HeartBreak and Outrage - POSTED ON: Sep 29, 2018
The Obviousness of Brett Kavanaugh
by flynfinch - Sept 28, 2018
How subtly our world can distort what we are witness to. What is so very obvious.
How it can make us think WE are the vandals of character for noting the overt harshness in others. That WE are somehow misaligned in our compassion for calling out entitled self-indulgence. That WE are somehow rude for bearing witness to incivility.
WE, who just happen to see a thing illuminated for what it is.
I watched Dr. Ford. I watched Judge Kavanaugh.
I then watched the news.
I heard them call it a draw.
I saw republicans exhale.
"He said. She said."
"They were both believable."
"Each told their own truth."
Wait, what!? huh? Did YouTube live-stream an Oliver Stone adaptation of the hearing with an alternate ending?
What did everyone else see?
I went to bed a bit dazed, fighting back the apathy that inevitability brings. Because of the drain of the hearing, yes. But also because I felt like I was living in some universe that had forgotten the laws it was supposed to operate under. As if gravity had loosened its hold a bit and we were slightly less tethered to the ground below us.
I then woke up thinking... THIS. IS. BULLSHIT.
And I re-watched Kavanaugh's testimony
I sat awed at the level of hostility and bluster that huffed out of him in all directions. His willingness to push his anger OUTWARD to anyone in the frame of his pressured stare.
And in the dullest, smallest sort of way. Like an angry 13 year old that lacks creativity and a good vocabulary. Not a smart-ass. Just an ass.

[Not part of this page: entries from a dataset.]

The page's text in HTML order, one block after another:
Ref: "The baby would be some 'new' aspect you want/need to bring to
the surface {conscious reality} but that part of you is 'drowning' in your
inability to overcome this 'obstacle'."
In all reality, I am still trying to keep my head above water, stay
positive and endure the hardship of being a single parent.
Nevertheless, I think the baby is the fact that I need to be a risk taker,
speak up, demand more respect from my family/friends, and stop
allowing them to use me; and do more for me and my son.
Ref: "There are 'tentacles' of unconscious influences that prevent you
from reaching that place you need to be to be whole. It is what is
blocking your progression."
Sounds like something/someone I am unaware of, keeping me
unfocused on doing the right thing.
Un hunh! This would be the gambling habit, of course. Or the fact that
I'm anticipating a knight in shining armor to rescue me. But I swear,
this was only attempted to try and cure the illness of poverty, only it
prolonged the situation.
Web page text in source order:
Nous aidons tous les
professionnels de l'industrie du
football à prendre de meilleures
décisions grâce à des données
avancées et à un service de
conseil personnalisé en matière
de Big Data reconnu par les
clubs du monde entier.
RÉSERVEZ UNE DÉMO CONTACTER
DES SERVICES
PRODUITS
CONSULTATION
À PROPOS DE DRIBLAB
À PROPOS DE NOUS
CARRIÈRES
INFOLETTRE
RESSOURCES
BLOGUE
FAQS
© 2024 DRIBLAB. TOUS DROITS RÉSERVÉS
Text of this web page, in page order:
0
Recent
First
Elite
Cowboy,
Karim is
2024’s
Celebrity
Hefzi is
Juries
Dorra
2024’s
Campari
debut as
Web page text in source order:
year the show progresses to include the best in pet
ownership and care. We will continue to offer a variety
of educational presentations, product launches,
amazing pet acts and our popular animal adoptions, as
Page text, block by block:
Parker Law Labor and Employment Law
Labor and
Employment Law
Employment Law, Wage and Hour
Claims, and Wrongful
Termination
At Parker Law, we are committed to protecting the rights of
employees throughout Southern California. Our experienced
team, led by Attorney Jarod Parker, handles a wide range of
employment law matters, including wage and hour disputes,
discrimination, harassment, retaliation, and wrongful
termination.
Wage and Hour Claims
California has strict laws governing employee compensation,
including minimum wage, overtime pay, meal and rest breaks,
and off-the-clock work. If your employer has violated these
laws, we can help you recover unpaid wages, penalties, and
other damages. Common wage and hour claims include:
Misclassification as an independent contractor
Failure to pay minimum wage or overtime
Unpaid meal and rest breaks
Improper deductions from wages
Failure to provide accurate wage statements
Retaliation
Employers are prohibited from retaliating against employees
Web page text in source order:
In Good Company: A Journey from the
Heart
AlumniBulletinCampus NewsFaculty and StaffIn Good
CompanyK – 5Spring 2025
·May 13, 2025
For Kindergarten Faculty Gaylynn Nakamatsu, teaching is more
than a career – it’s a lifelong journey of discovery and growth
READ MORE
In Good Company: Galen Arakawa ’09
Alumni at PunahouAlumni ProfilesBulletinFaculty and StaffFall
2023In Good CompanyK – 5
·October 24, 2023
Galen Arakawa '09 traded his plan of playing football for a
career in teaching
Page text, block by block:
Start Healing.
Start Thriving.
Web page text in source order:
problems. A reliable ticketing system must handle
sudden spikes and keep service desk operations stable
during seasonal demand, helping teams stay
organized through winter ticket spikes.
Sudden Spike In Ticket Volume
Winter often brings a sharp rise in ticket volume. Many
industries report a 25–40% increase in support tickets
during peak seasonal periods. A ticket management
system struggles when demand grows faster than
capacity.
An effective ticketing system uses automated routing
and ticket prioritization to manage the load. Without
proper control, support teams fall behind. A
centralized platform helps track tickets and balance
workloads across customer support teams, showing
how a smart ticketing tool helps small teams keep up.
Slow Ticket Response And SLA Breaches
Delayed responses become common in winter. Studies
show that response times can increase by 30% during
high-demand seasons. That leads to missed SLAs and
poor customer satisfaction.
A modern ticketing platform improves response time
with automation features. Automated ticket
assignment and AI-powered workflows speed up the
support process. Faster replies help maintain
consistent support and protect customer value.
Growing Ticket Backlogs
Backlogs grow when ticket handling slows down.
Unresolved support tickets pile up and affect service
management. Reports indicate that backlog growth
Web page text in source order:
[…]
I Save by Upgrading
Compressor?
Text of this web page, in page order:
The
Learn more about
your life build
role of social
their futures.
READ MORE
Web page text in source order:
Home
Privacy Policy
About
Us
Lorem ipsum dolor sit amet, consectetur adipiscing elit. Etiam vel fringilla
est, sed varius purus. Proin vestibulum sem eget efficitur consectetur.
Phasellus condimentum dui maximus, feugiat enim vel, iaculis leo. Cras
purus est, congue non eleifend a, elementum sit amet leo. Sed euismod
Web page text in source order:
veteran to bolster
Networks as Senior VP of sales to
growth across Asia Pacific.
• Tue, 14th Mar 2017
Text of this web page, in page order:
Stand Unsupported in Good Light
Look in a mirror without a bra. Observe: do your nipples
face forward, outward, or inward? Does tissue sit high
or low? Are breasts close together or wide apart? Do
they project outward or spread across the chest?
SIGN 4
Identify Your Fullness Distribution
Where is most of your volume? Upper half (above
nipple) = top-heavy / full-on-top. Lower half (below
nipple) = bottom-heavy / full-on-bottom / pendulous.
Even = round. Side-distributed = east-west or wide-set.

It was something I had seen before. Many times before. When prideful men get mad at the truth. When they lie in the most outrageous sort of way that defies your own senses. That momentarily baffles you into questioning yourself.
Everything is turned external. All of the mess, all of the problem, all of the consequence, it is the fault of The Other. Need not worry what precisely The Other is ... pointless really ... just note it exists, and it is capitalized as a proper noun.
He is a martyr, and a very very loud martyr. Falling on the sword of ... ??? I am still not entirely too sure what sword he thought he was falling on.
Oh! Yes. His sacrifice was to the narrative of self-determination. The self aggrandizing meritocratic fiction that enables men to imagine that going to Yale law and playing basketball is somehow an alibi for attempted rape.
I keep hearing that Kavanaugh took a page out of the "trump playbook.” But let's be clear here. THERE IS NO PLAYBOOK. This is not a strategy. This is not a tactic. This is HIM. This is THEM. This is the core and obvious element of who they are. This outlandish sense of entitlement that enables them to uniformly dismiss an unfavorable consequence of a reality of their own making.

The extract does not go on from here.